6 principes qui servent la valorisation du temps individuel, repensent les tenants et aboutissants de la notion de productivitéet décrivent une démarche de changement ‘’Engagement Centric’’ de la part du management vis à vis des collaborateurs.

1/ La coopération ou la socialisation, c’est à dire un principe qui intègre l’idée fondamentale que les échanges avec les autres sont la source de résolution de problèmes à plus haut niveau de complexité et, globalement, d’une plus grande efficacité. Notre cerveau est neurosocial et l’interaction avec les autres nous éveille nous même. Si désormais quotient émotionnel, empathie et intelligence relationnelle sont célébrées comme facteurs de performance, l’entreprise doit favoriser les échanges physiques et digitaux.

2/ Le partage, c’est à dire changer totalement de paradigme, à savoir qu’une information ne représente un capital que si celle-ci est partagée pour déclencher une valeur bien supérieure à ce qu’elle représente si elle est prise séparément. La formation en tant que telle, mais également de manière moins structurée le crowdlearning permettent la transmission du savoir, qu’on soit sur une démarche volontaire d’apprentissage, ou bien simplement suivant une posture d’éveil au savoir. Coaching, mentoring, reverse mentoring, sont également les faces de la même pièce, celle de l’approche inclusive de la diversité des savoirs de l’entreprise.

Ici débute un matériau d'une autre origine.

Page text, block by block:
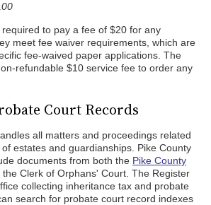
to pay a fee of $20 for any
meet fee waiver requirements, which are
fee-waived paper applications. The
refundable $10 service fee to order any
Court Records
all matters and proceedings related
estates and guardianships. Pike County
documents from both the Pike County
the Clerk of Orphans' Court. The Register
collecting inheritance tax and probate
search for probate court record indexes
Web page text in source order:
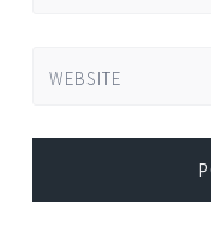
WEBSITE
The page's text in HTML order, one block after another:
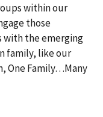
within our
those
with the emerging
family, like our
One Family…Many
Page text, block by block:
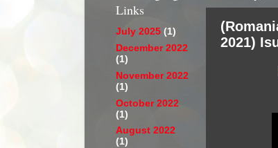
2021)
Links
July 2025 (1)
December 2022
(1)
November 2022
(1)
October 2022
(1)
August 2022
(1)
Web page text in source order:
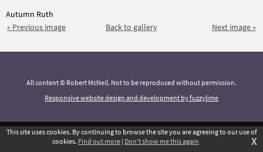
Autumn Ruth
« Previous image
Back to gallery Next image »
All content © Robert McNeil. Not to be reproduced without permission.
Responsive website design and development by fuzzylime
This site uses cookies. By continuing to browse the site you are agreeing to our use of
cookies. Find out more | Don't show me this again X
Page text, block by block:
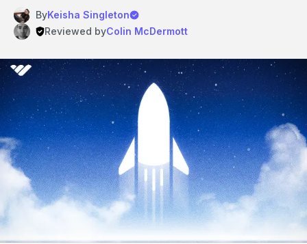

3/ La créativité qui est récréative pour le cerveau. La possibilité de casser les carcans mentaux qui nous brident sitôt l’enfance terminée. Individuellement mais également collectivement retrouver le plaisir du ‘’Divergent Thinking’’ pour imaginer sans complexe des solutions, de nouvelles voies. Se révéler en manifestant librement son coté décalé, subversif, en proposant de changer les angles de vue. Pour ceux qui ont déjà eu à opérer, canaliser des séances de créativité, c’est fatiguant, passionnant mais redoutable d’efficacité.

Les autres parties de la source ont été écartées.